What about deferred compensation, non-qualified plan benefits, equity compensation and severance payments that are subject to a vesting schedule? The proposed regulations provide that any forms of compensation that are subject to a substantial risk of forfeiture must be attributed using a two-step process. 

  • First, the compensation is attributed to taxable years of the covered health insurance provider using to the legally-binding-right rule or the rules applicable to account balance or non-account balance plans (shown in the example), as applicable.
  • Second, the compensation that was subject to a substantial risk of forfeiture is reattributed on a daily pro rata basis over the period that it was subject to a substantial risk of forfeiture (in other words, reattributed evenly over the vesting period).

The proposed regulations adopt the definition of "substantial risk of forfeiture" provided under the Section 409A regulations.

The proposed regulations provide the following example for an award of restricted stock. 

F is an of U for all relevant taxable years.

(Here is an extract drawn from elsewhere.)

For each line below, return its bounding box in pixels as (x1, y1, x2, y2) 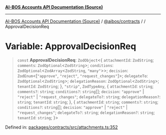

On January 1, 2017, corporation U grants applicable individual F 100 shares of restricted U common stock. Under the terms of the grant, the shares will be forfeited if F voluntarily terminates employment before December 31, 2019. F does not make an 83(b) election under and continues in employment with U through December 31, 2019, at which time F's rights in the stock become vested and the fair market value of a share of U stock is $109.50. The deferred deduction remuneration resulting from the vesting of the restricted stock is $10,950 ($109.50 x 100).

The remuneration resulting from the vesting of the restricted stock is attributable to services performed by F on a daily pro rata basis over the period beginning on the date U granted the restricted stock to F and ending on December 31, 2019. Therefore, the $10,950 will be attributed to services over the 1,095 days between January 1, 2017 and December 31, 2019 (365 days per year for the 2017, 2018, and 2019 taxable years), so that $10 ($10,950 divided by 1,095) is attributed to each calendar day in this period, and remuneration of $3,650 (365 days x $10) is attributed to services performed by F in each of U's 2017, 2018, and 2019 taxable years.

The cliff vesting schedule appears to be ignored. Whether U will be able to deduct the $3,650 of remuneration attributed to F in any of the 2017, 2018, or 2019 taxable years will depend upon how much other compensation U paid to F in each of those years.